#### YOUR GOAL:
Look through the entries below, please, and copy every line with the word "Formação".

+++

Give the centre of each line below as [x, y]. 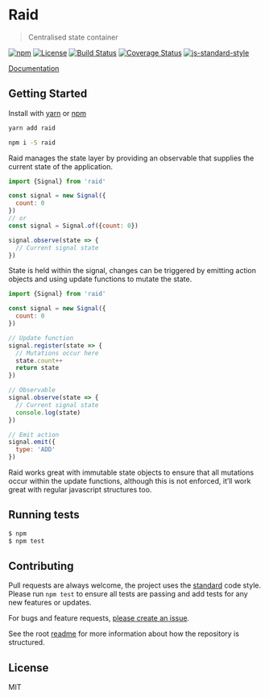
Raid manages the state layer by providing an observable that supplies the [131, 158]
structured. [27, 642]
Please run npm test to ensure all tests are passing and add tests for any [128, 594]
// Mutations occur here [57, 353]
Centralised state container [73, 37]
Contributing [41, 566]
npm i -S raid [32, 143]
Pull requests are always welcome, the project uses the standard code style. [135, 585]
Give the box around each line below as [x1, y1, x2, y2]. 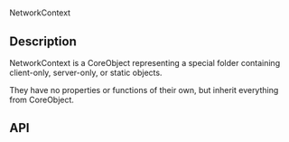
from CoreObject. [9, 94, 75, 105]
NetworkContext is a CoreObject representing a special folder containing [9, 58, 281, 68]
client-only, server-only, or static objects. [9, 67, 163, 78]
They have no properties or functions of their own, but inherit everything [9, 85, 279, 95]
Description [9, 33, 77, 49]
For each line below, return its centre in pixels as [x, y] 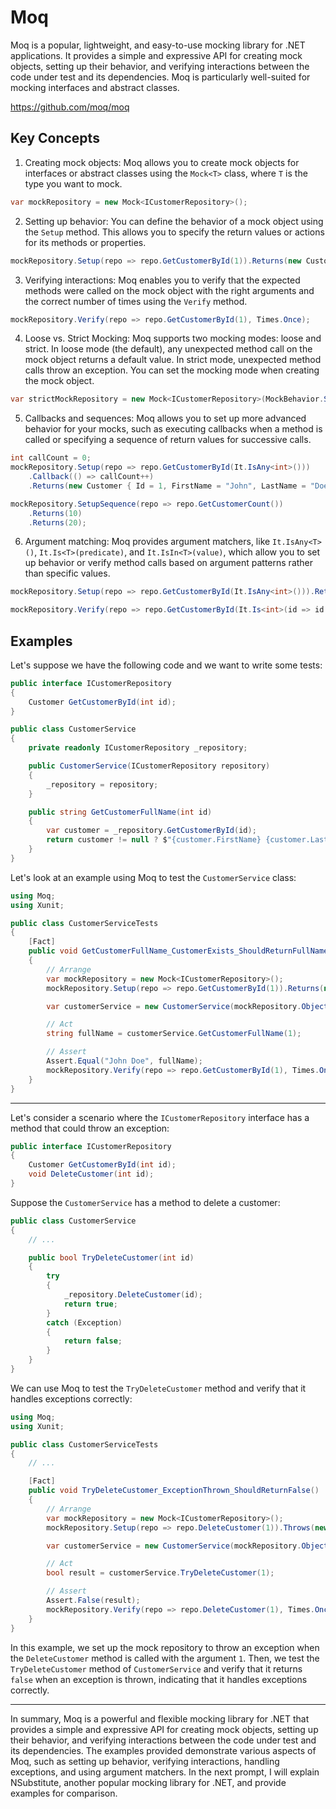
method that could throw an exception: [90, 1128]
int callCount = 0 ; [51, 458]
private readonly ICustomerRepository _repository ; [138, 748]
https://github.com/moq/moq [70, 107]
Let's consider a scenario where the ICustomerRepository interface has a [160, 1117]
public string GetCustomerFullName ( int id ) [120, 812]
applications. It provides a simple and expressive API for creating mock [156, 55]
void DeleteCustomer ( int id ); [91, 1174]
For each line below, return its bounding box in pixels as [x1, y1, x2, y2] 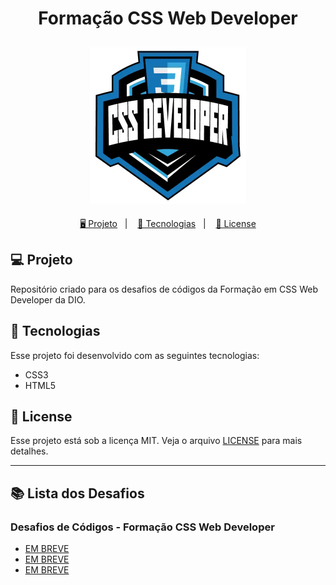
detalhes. [10, 445, 49, 457]
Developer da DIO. [10, 293, 86, 306]
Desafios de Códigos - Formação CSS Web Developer [10, 520, 275, 534]
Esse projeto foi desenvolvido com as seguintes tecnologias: [10, 349, 260, 361]
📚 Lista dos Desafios [10, 485, 145, 502]
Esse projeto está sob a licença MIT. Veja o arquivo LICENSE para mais [10, 435, 303, 447]
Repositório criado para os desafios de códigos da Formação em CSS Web [10, 283, 318, 295]
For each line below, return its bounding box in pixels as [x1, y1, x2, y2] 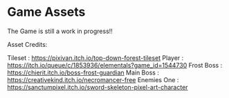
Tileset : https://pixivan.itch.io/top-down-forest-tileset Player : [7, 53, 184, 62]
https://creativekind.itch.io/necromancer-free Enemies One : [7, 75, 179, 84]
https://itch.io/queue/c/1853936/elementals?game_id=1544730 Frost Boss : [7, 61, 223, 69]
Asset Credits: [7, 40, 48, 48]
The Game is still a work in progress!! [7, 27, 113, 35]
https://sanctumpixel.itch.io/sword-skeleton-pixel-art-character [7, 83, 188, 91]
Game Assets [7, 4, 86, 20]
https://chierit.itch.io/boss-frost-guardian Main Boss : [7, 68, 159, 77]
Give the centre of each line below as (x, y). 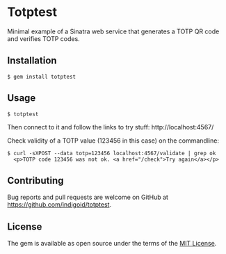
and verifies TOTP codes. (43, 38)
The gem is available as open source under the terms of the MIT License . (112, 244)
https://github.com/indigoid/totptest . (59, 205)
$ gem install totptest (42, 77)
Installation (32, 61)
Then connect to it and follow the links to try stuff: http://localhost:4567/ (111, 127)
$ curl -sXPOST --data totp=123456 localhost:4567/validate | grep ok (112, 153)
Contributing (35, 181)
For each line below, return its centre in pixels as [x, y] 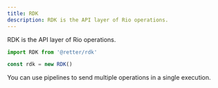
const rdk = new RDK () [40, 65]
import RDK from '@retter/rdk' [52, 52]
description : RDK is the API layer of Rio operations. [88, 20]
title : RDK [23, 13]
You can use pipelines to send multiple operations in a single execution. [109, 78]
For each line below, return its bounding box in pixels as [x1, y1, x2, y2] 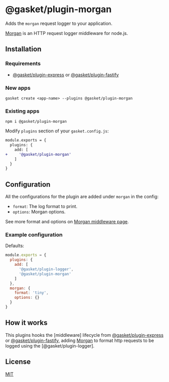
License [5, 358, 31, 366]
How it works [5, 319, 48, 327]
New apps [5, 84, 31, 91]
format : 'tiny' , [14, 290, 49, 295]
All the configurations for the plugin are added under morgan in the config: [5, 194, 159, 200]
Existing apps [5, 108, 40, 115]
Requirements [5, 60, 41, 67]
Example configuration [5, 231, 63, 238]
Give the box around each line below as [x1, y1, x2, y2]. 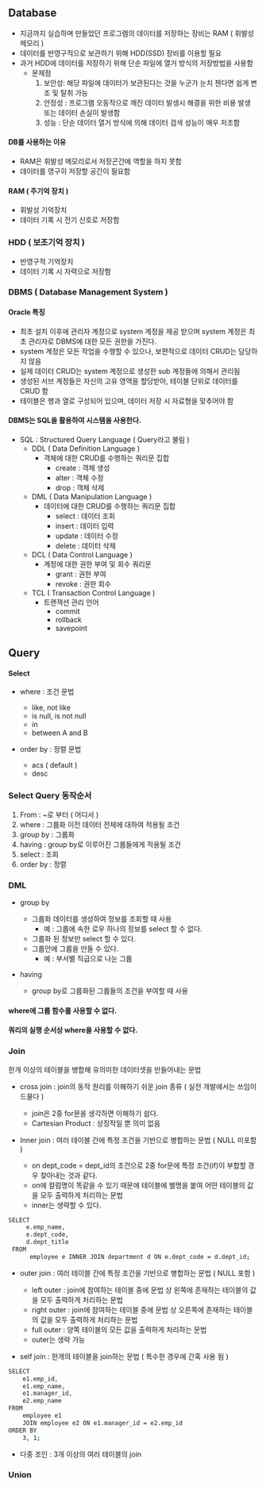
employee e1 [22, 1412, 62, 1420]
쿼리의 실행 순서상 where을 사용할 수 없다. [8, 1026, 138, 1035]
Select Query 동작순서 [8, 790, 92, 801]
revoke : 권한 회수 [55, 579, 112, 588]
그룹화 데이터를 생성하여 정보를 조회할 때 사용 [31, 914, 172, 924]
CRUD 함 [19, 386, 49, 395]
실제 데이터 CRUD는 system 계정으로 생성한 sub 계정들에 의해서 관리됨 [19, 366, 241, 375]
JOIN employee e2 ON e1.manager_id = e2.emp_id [22, 1419, 183, 1427]
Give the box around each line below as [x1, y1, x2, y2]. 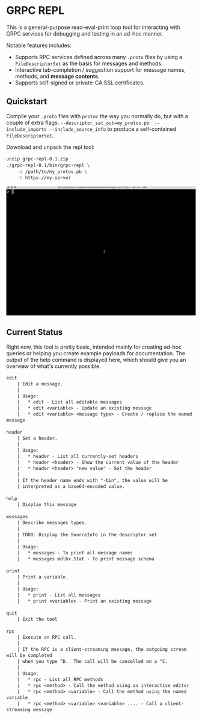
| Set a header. [17, 435, 58, 441]
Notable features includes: [6, 42, 72, 49]
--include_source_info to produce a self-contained [49, 125, 177, 133]
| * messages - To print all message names [17, 550, 133, 556]
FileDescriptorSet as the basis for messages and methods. [14, 60, 164, 67]
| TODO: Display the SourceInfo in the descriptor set [17, 531, 158, 537]
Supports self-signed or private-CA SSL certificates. [14, 79, 145, 86]
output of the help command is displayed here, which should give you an [6, 356, 186, 363]
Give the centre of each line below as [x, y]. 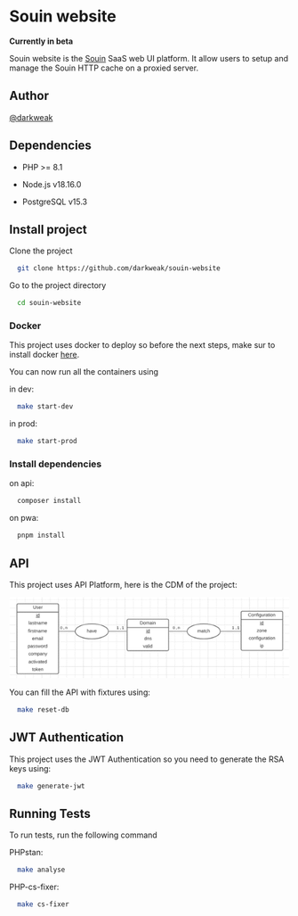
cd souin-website [49, 303]
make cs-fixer [43, 904]
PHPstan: [26, 853]
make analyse [41, 870]
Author [29, 96]
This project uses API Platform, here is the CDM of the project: [123, 585]
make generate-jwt [52, 786]
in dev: [21, 389]
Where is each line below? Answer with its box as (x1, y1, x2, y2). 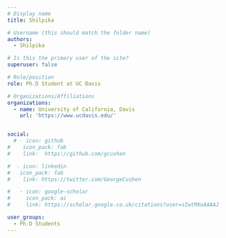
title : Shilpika (7, 17, 54, 24)
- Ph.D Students (13, 220, 60, 227)
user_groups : (7, 214, 45, 221)
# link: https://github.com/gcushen (7, 150, 127, 157)
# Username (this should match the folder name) (7, 29, 151, 36)
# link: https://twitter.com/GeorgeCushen (7, 175, 141, 183)
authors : (7, 35, 33, 42)
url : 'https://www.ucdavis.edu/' (19, 112, 117, 119)
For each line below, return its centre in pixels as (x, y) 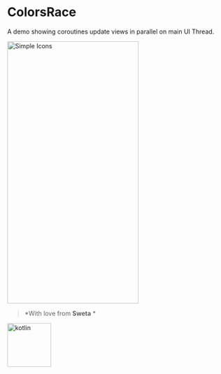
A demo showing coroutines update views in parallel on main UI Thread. (111, 31)
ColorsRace (42, 12)
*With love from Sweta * (60, 313)
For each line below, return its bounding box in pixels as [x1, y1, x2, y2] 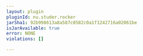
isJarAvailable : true [6, 25, 60, 31]
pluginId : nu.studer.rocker [6, 14, 76, 20]
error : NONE [6, 31, 36, 37]
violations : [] [6, 36, 44, 42]
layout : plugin [6, 8, 44, 15]
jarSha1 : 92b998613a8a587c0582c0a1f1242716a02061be [6, 19, 137, 25]
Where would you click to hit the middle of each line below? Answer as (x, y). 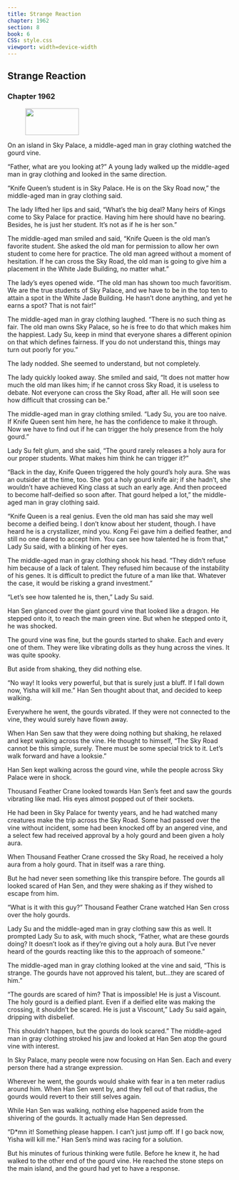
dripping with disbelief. (41, 1017)
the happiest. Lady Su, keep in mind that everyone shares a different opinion (119, 334)
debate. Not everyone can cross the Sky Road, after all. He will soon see (113, 392)
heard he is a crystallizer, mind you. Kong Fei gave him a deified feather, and (119, 531)
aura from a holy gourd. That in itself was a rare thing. (86, 864)
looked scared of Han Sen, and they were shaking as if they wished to (110, 886)
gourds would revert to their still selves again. (74, 1096)
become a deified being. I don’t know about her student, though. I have (112, 524)
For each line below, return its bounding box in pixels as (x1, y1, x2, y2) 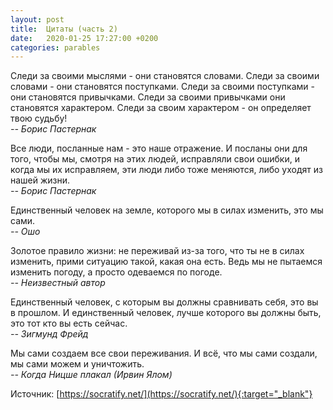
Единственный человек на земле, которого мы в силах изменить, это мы (10, 204, 324, 216)
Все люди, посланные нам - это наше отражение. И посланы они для (10, 142, 308, 155)
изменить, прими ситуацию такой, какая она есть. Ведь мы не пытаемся (10, 256, 323, 268)
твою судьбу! (10, 112, 68, 125)
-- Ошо (10, 226, 41, 238)
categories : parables (10, 42, 101, 53)
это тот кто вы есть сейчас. (10, 317, 128, 330)
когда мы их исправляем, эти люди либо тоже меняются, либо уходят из (10, 164, 323, 176)
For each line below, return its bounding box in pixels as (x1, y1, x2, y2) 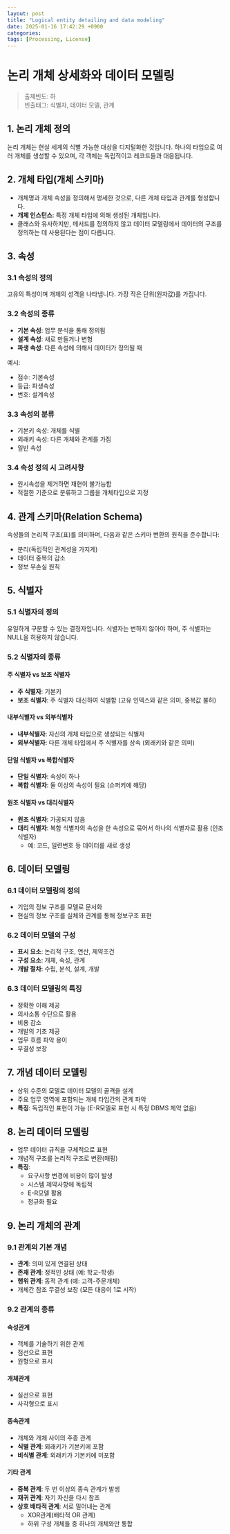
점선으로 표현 (17, 1348, 53, 1356)
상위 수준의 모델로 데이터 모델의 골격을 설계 (17, 1086, 134, 1094)
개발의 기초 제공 (17, 1027, 60, 1035)
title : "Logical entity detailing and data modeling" (7, 17, 166, 24)
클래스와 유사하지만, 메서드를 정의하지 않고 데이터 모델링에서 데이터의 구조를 (17, 219, 222, 227)
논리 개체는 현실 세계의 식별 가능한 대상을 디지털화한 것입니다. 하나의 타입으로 (7, 143, 215, 151)
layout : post (7, 10, 45, 17)
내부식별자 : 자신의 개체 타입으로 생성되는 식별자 (17, 730, 145, 739)
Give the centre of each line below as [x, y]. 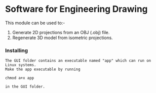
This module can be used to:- [35, 23]
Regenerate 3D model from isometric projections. [62, 38]
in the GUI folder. [25, 87]
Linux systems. [21, 65]
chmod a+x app [20, 78]
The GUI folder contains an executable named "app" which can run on [78, 61]
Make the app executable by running [43, 70]
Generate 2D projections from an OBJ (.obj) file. [61, 32]
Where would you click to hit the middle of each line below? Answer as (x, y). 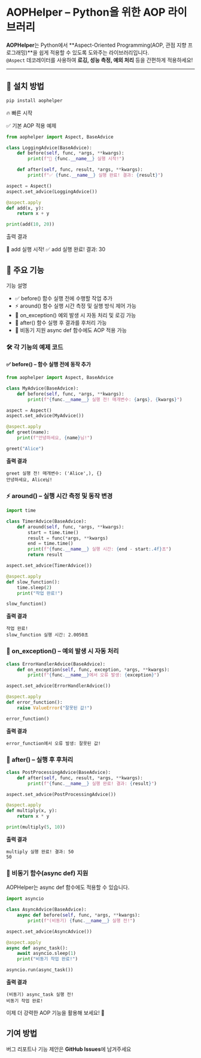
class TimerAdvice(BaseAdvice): (46, 521)
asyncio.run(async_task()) (40, 970)
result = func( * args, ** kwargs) (68, 538)
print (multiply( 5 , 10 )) (36, 827)
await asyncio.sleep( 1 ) (47, 954)
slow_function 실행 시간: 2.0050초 (47, 635)
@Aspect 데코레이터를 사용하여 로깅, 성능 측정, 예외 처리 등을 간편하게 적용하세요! (100, 60)
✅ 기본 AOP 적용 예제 (31, 125)
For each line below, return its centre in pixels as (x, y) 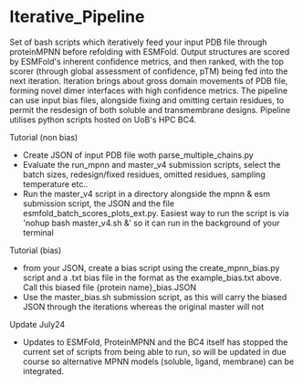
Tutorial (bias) (36, 250)
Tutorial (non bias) (44, 137)
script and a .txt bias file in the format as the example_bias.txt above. (152, 277)
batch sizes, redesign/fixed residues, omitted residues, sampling (144, 174)
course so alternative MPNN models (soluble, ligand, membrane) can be (158, 361)
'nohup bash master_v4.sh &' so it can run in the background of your (151, 223)
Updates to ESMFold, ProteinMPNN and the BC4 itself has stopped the (155, 342)
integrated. (43, 370)
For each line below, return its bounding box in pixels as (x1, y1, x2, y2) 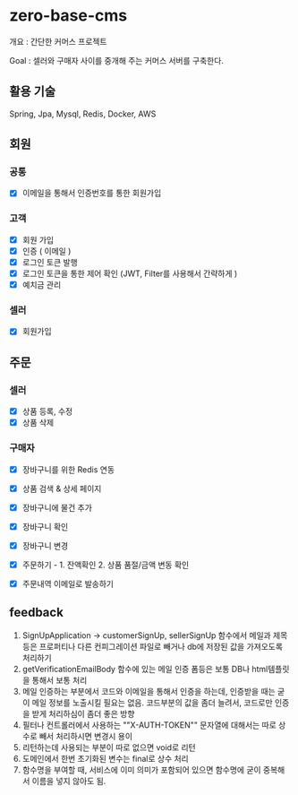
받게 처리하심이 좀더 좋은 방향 (31, 708, 135, 719)
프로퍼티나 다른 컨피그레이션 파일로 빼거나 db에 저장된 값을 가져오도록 (38, 641, 284, 652)
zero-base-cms (9, 5, 128, 26)
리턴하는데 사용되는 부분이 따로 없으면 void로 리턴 (21, 741, 196, 753)
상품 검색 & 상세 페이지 (21, 483, 102, 494)
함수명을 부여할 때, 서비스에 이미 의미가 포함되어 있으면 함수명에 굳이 (21, 764, 261, 775)
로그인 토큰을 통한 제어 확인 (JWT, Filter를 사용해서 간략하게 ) (21, 268, 238, 279)
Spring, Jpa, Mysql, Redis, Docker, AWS (9, 108, 157, 119)
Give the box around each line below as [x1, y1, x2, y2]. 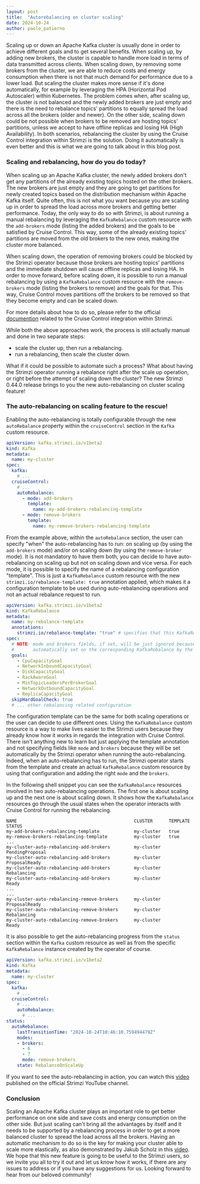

+++

#### WRITTEN SOLUTION:
Desafios de Códigos - Formação CSS Web Developer [10, 520, 275, 534]
Repositório criado para os desafios de códigos da Formação em CSS Web [10, 283, 318, 295]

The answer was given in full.